• What this task involves
Search the entries below for "título", and copy each line where it appears.
Working data section start
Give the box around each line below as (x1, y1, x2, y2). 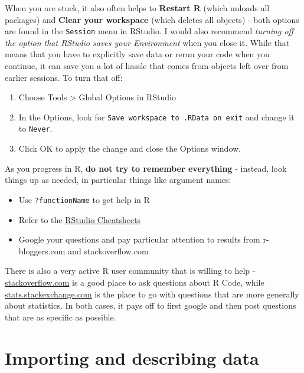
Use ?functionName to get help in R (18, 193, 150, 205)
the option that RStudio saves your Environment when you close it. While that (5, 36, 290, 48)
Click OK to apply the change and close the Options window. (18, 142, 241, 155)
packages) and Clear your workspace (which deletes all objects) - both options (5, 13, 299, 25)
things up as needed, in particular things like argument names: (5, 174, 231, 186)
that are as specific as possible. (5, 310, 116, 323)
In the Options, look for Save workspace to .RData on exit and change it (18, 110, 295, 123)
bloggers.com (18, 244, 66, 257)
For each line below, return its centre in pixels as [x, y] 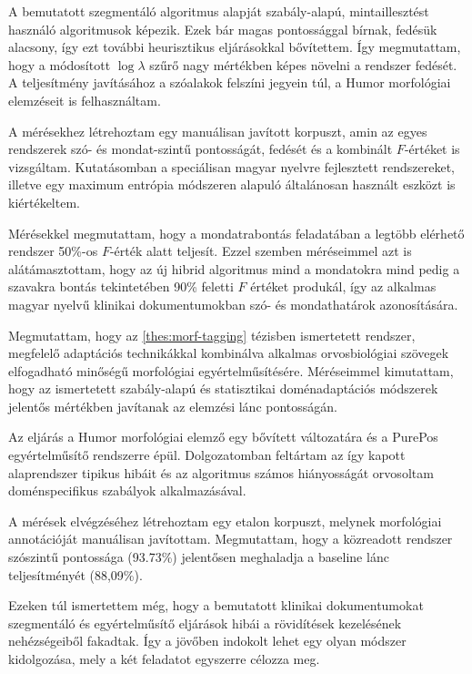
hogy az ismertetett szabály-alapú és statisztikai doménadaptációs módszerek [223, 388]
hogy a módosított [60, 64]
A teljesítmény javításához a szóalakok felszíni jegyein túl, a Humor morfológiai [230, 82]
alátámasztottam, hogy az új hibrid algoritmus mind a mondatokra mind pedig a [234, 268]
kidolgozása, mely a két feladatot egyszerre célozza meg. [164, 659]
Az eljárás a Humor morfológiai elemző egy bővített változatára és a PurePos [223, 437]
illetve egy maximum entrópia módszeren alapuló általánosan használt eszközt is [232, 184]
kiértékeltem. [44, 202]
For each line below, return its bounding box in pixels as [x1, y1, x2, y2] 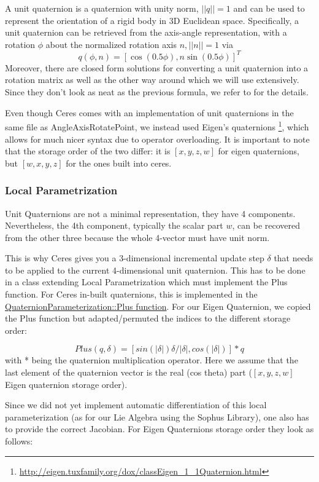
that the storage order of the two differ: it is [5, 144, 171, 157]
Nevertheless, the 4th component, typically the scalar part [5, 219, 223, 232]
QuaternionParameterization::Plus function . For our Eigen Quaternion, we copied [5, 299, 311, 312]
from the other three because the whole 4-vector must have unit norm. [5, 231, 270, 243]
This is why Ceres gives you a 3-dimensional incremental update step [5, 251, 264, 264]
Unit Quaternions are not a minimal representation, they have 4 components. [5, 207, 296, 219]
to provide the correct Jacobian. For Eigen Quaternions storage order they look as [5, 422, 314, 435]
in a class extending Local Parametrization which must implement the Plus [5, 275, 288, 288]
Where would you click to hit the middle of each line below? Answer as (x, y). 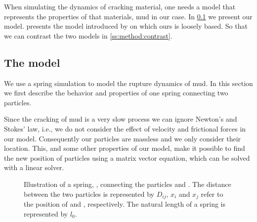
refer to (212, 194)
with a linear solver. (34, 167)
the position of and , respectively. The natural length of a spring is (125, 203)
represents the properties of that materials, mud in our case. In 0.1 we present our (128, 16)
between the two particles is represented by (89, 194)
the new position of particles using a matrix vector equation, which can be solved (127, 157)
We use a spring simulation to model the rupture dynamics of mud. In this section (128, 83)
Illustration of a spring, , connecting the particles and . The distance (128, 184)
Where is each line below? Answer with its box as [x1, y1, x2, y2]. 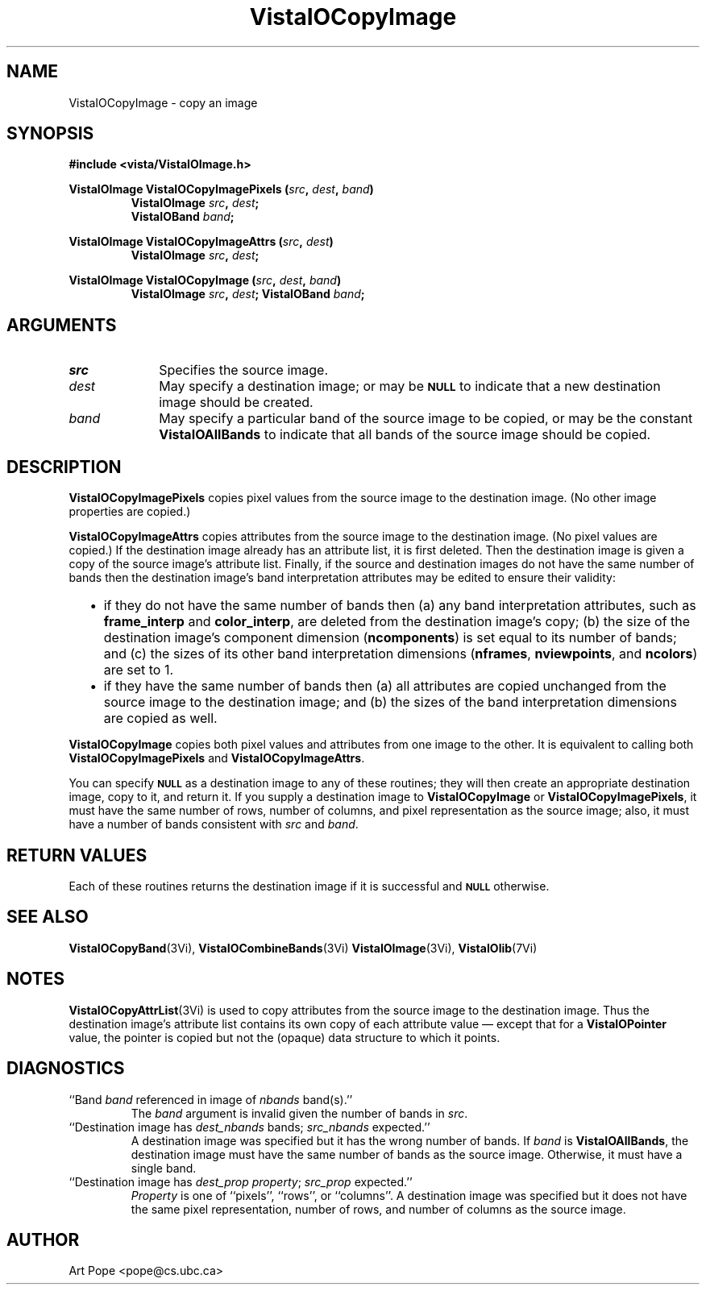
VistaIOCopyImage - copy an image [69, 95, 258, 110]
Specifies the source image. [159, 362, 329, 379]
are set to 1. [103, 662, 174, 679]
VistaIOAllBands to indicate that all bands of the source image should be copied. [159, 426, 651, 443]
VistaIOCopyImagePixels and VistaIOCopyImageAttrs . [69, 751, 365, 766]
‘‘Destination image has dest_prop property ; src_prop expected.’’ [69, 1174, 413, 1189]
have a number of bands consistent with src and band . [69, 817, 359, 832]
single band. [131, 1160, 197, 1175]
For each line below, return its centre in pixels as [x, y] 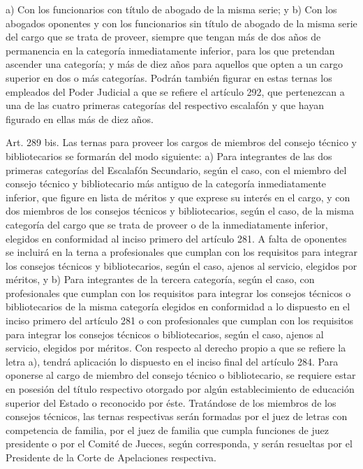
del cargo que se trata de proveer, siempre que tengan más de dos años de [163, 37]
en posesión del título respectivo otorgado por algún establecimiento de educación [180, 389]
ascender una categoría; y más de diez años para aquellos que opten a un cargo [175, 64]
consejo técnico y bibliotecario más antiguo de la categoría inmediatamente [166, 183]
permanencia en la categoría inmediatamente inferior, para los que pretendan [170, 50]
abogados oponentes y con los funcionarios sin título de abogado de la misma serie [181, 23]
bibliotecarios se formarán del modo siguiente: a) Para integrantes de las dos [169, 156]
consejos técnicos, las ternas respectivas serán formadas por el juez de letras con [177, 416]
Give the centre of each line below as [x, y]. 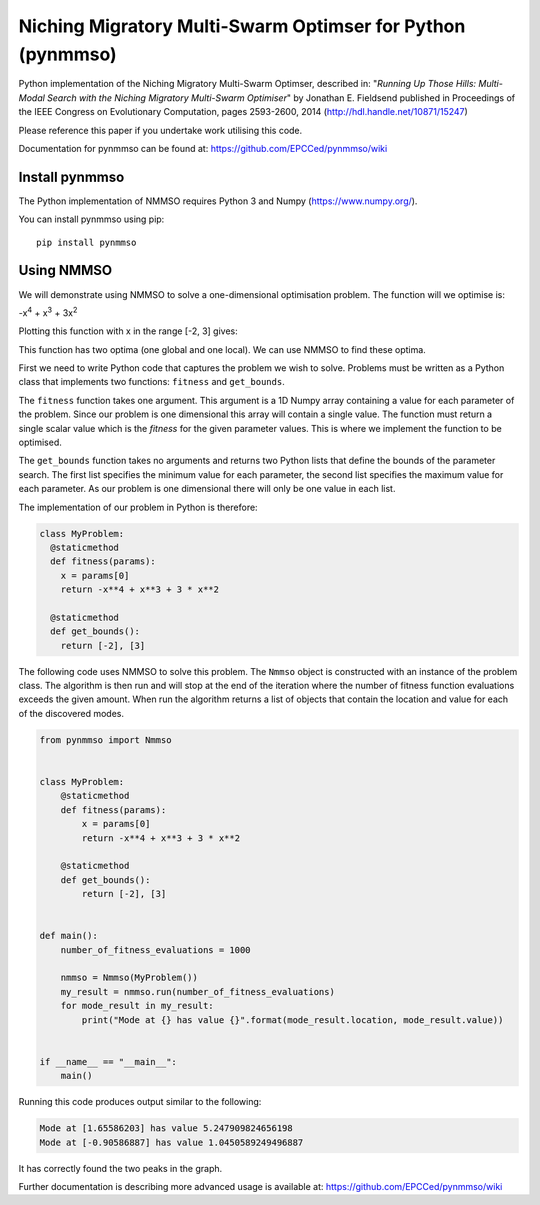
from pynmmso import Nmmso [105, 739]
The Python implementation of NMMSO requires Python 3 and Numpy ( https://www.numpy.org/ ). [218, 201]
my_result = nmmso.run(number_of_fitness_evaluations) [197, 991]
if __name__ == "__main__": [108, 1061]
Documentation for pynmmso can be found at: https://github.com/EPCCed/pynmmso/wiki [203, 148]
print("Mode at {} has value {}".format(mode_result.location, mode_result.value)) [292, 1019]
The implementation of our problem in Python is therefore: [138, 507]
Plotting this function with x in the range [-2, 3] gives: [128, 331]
Working data section end
• Solution for this task
en posesión del título respectivo otorgado por algún establecimiento de educación [180, 389]
abogados oponentes y con los funcionarios sin título de abogado de la misma serie [181, 23]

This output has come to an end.